2. Alaa Abu Asad

The Dog Chased its Tail To Bite it Off

by Alaa Abu Asad

14 Apr 2023
13 Apr 2025

On a planet where the "native" status is a rare claim, Palestinian artist Alaa Abu Asad wonders which botanical species are acknowledged as legitimate inhabitants of nation states. While others will forever remain disregarded as aliens. How do we show the importance of language in this opposition and what influence it has on our relationship to other species?


The Dog Chased its Tail To Bite it Off - by Alaa Abu Asad Jiyoung Lee

On the brick wall in the restaurant of Mediamatic ETEN you will find an adaptation of artist Alaa Abu Asad’s ongoing project 'The Dog Chased Its Tail To Bite It Off'. Struck by the intensity of the language used around the plant, Abu Asad has spent five years compiling a list of nearly 400 words that are used to refer to the Japanese knotweed.

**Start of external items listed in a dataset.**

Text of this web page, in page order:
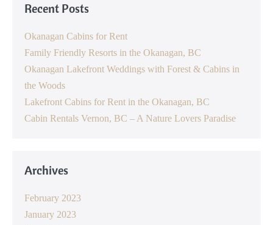
Recent Posts
Okanagan Cabins for Rent
Family Friendly Resorts in the Okanagan, BC
Okanagan Lakefront Weddings with Forest & Cabins in
the Woods
Lakefront Cabins for Rent in the Okanagan, BC
Cabin Rentals Vernon, BC – A Nature Lovers Paradise
Archives
February 2023
January 2023
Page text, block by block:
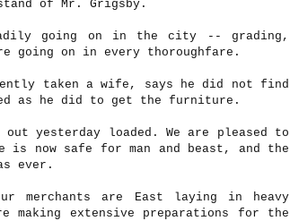
of Mr. Grigsby.
going on in the city -- grading,
going on in every thoroughfare.
taken a wife, says he did not find
as he did to get the furniture.
yesterday loaded. We are pleased to
is now safe for man and beast, and the
ever.
are East laying in heavy
making extensive preparations for the
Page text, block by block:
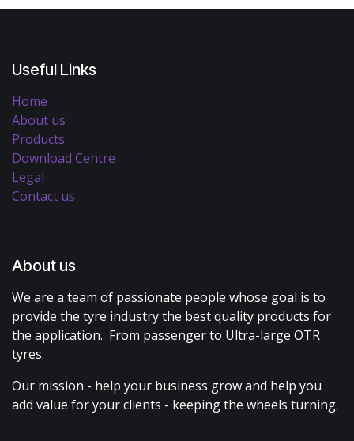
Useful Links
Home
About us
Products
Download Centre
Legal
Contact us
About us
We are a team of passionate people whose goal is to
provide the tyre industry the best quality products for
the application. From passenger to Ultra-large OTR
tyres.
Our mission - help your business grow and help you
add value for your clients - keeping the wheels turning.
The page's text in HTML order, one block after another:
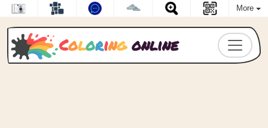
More
Coloringonline
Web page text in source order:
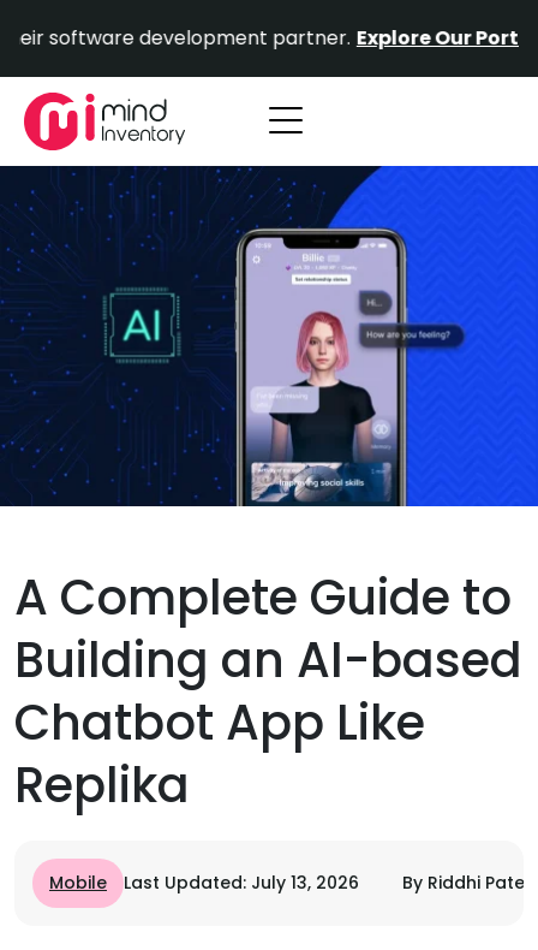
content
development partner. Explore Our Portfolio.
A Complete Guide to
Building an AI-based
Chatbot App Like
Replika
Mobile Last Updated: July 13, 2026 By Riddhi Patel

The violent nature of the terms bears resemblance to the derogatory language often directed towards human migrants. Occasionally it is vaguely reminiscent of a military jargon encouraging battle against a national threat. 

The role humans play in transforming a simple plant into a ‘harmful evil’ can easily be overlooked. The Japanese Knotweed did not spontaneously migrate to Europe, but was imported and introduced to the continent by people. Furthermore, it is human-induced climate change that has created favorable circumstances for its growth and propagation.

The phenomenon of 'invasive species' can teach us a lot about human nature. We tend to value new things highly as long as they serve a purpose and meet our needs. But when that usefulness fades or becomes a threat to our own welfare, we quickly abandon it and may even be willing to destroy it. Here, we end up in a futile cycle to eradicate the plant, as nervous dogs that chase their own tail.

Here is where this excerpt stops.